La garantie locative est cette somme d’argent appartenant au locataire et qui est bloquée sur un compte jusqu’à la fin de la location immobilière. Il s’agit d’une caution permettant au propriétaire d’avoir une garantie par rapport aux dégâts éventuels commis par le locataire, mais aussi par rapport à d’éventuels loyers impayés.

Elle devient souvent un problème entre propriétaires et locataires. Certains propriétaires ne veulent pas rendre l'argent et font preuve de mauvaise foi en chipotant pour un clou dans un mur. Et puis, à l'inverse, certains locataires rendent les clés après avoir complètement détruit leur logement.

Une étude commandée par le Conseil Supérieur du Logement en Wallonie constate qu’effectivement, dans 40% des cas, il y a des problèmes. Et qu'une fin de bail sur dix se termine en justice de paix.

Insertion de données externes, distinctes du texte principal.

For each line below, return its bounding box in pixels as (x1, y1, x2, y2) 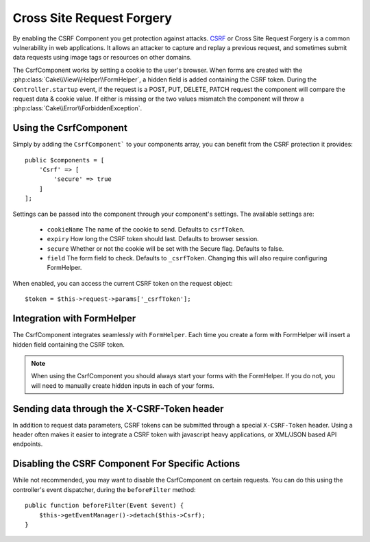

Stéphanie Cassilde a coordonné cette première étude du genre: "Je pense qu’elle peut servir à beaucoup de monde étant donné que, jusqu’à présent, on n’avait pas d’ordre de grandeur en la matière. Et en cela elle est vraiment très utile."

Quand il est fait appel à la garantie locative en raison de dégâts, les montants de dégâts réclamés vont de 60 à 300 euros. Concernant les dégâts et les loyers impayés moyens, ils vont de 1 000 à 3 000 euros selon les propriétaires interrogés.

Pour Bénédicte Delcourt, qui représente le syndicat des propriétaires, "Cette garantie devrait devenir obligatoire et, en plus, elle devrait être augmentée. Ce que révèle cette étude, c'est qu'elle n’est jamais suffisante. Elle devrait couvrir au moins la somme de trois mois de loyer."

L'étude signale encore que les loyers impayés et les dégâts touchent toutes les formes de locations, quel que soit le niveau de revenus du locataire.